Libé. Nécro... phagie...
S.G. Non, nécrophilie. Nécrophagie, c'est bouffer les morts.
Libé. C'est ça, qui s'est produit ?
S.G. Oh, il faut en laisser un peu pour ma chienne !
Libé. Tu lui a rapporté un os ; elle devrait être contente...
S.G. Oui, elle m'aimait. Elle aime mes os.
Libé. Tout ça est un peu cru.
S.G. C'est comme l'amour. L'amour, en fait, c'est cru ou cuit. On aime les oiseaux crus, pour leur chant ; ou cuit pour leur barbaque
. C'est ça, l'amour. Il faut être "cuit" ou "cru".

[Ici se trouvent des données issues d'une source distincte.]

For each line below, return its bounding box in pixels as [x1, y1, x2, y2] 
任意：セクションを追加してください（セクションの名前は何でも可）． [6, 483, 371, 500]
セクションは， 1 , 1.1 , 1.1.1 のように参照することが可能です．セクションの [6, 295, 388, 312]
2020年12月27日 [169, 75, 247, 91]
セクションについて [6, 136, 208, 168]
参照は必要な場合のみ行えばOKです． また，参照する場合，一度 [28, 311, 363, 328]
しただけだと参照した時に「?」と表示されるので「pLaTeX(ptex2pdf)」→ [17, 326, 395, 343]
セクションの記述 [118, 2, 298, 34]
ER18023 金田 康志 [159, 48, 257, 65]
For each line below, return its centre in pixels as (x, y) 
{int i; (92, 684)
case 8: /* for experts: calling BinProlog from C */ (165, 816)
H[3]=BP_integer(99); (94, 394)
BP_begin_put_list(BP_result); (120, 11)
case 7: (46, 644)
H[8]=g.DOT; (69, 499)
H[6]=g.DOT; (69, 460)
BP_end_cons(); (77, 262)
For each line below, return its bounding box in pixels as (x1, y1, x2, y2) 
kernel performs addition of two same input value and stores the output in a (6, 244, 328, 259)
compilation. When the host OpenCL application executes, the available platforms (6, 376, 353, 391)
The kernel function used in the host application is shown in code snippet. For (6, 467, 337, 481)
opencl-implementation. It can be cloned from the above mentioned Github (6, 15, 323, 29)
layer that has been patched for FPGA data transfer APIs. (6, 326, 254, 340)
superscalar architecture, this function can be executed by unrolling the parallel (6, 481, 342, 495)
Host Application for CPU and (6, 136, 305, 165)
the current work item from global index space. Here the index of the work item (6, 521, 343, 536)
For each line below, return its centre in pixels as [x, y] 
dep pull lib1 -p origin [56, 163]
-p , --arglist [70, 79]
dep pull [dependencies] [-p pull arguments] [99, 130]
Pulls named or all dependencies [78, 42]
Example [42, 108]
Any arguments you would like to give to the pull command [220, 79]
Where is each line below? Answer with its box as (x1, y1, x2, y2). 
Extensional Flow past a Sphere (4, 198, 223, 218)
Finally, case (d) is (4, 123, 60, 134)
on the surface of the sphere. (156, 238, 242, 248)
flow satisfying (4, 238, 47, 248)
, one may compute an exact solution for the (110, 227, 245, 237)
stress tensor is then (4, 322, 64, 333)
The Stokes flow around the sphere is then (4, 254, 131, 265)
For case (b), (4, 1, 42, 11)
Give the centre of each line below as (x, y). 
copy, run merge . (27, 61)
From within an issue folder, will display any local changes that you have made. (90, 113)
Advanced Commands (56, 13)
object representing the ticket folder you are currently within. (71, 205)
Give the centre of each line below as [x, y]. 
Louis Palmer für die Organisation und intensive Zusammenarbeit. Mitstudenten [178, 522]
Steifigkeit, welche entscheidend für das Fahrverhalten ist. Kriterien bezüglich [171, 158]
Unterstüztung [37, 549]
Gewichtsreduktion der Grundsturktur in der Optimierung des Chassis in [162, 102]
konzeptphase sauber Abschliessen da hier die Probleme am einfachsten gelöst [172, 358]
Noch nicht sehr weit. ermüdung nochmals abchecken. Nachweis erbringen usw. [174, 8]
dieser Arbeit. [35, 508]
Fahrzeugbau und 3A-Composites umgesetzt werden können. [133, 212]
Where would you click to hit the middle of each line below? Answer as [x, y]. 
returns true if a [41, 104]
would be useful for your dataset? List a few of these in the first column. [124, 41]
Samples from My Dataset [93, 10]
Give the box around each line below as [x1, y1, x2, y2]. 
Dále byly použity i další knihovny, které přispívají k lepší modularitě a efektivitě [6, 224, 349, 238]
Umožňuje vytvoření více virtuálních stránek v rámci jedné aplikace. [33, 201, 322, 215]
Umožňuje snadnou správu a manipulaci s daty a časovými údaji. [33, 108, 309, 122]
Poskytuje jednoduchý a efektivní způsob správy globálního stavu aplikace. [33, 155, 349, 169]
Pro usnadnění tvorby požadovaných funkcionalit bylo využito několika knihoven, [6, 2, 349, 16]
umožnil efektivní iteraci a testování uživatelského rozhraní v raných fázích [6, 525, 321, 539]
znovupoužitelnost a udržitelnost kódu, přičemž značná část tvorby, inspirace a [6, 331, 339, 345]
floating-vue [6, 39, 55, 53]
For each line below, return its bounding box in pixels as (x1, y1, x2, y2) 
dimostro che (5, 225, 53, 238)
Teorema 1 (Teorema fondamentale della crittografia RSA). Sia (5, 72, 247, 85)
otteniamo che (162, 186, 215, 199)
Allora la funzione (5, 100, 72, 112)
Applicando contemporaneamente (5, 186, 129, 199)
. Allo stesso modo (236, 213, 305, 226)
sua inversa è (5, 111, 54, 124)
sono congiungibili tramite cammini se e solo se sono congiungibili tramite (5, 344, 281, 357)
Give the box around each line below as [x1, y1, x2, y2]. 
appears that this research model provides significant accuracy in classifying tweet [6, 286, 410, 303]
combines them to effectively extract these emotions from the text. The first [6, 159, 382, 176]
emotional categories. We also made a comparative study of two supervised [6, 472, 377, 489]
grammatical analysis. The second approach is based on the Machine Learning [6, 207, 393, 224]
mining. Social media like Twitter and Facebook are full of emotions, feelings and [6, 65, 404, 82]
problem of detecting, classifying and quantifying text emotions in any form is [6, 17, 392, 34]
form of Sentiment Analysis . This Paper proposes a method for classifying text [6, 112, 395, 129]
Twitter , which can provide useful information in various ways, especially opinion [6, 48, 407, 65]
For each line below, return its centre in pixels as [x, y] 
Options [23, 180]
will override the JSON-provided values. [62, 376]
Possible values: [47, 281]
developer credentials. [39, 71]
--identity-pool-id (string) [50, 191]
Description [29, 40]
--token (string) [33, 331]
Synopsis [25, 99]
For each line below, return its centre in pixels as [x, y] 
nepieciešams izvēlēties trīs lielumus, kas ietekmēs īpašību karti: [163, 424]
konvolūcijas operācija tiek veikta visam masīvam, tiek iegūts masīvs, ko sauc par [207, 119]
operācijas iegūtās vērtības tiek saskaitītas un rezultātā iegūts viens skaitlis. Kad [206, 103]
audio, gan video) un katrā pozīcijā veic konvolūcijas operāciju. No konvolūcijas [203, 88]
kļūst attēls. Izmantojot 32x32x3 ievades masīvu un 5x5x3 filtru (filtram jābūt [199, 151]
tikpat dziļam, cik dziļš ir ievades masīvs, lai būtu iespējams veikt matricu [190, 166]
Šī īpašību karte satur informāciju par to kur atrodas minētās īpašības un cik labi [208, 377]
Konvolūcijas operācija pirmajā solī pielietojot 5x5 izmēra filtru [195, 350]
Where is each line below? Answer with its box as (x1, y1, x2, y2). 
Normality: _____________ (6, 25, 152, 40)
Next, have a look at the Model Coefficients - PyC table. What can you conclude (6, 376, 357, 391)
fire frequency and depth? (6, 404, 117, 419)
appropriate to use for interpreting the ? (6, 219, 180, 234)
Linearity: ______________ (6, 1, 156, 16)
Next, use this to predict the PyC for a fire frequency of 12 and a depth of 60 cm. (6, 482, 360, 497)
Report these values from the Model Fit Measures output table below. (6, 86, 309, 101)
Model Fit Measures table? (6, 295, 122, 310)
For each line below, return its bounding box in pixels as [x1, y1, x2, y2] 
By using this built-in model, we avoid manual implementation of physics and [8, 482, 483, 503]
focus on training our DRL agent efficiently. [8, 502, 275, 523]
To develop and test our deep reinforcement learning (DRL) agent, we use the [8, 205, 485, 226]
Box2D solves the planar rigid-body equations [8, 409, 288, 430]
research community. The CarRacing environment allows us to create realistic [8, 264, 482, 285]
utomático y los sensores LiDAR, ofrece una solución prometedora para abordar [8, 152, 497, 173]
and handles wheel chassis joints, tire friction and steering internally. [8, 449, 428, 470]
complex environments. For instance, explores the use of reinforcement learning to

Libé. A ce propos est-ce que tu fais encore des trucs ? Six pieds sous mer...
S.G. Six pieds... non : deux, trois kilomètres. Je suis encore en train de descendre... Plus on descend, plus la densité augmente...
Je ne sais même pas si le Titanic est arrivé... La densité est telle qu'on doit faire un centimètre par...
Libé. Par siècle !
S.G. Non, pas par siècle. Par... C'est trés long...
Libé. Donc, au moment où l'on parle, là, tu n'as pas encore touché le fond ?
S.G. Non, je n'ai pas touché le fond. Je suis au ralenti. Comme un ralenti cinématographique...
Libé. Au fond, pourquoi avais-tu choisi ce moment précis, pour mourir ?
S.G. Parce que... je me suis dit : "That's enough"... That's enough... (voix à peine audible.)
Et puis je ne bandais plus. Ah-ah-ah-ah !
Libé. En 92 pile ?
S.G. Non, c'est pas vrai.
Libé. Jusqu'au bout debout !... Comme...
S.G. Ah non ! Surtout pas de références. Irrévérence !
Libé. Et la question capitale, la dernière : comment on réagit tes intestins ?
S.G. Ils ont tout laché !
Libé. On pourrait s'arrêter là-dessus ; c'est beau. Allez, encore une pour risquer la culbute : tu es content de toi ?
S.G. Ca dépend... Le facteur "con" est une chose. Le facteur "temps" en est une autre.
Libé. Ah la la ! Ca va être dur de choisir comment en finir. Les deux chutes sont valables. Peut-être qu'on pourrait inverser :
les intestins avant le con-temps ?
S.G. Ouais. Les intestins. J'ai fait sous moi. D'autant plus que le verbe "faire" est primordial. On dit : "Je fais dans la chanson",
"je fais dans le cinéma","je fais dans la photo","je fais dans la poésie"...
Mais qu'est-ce qu'on disait quand on était petit : "Maman, j'ai fait."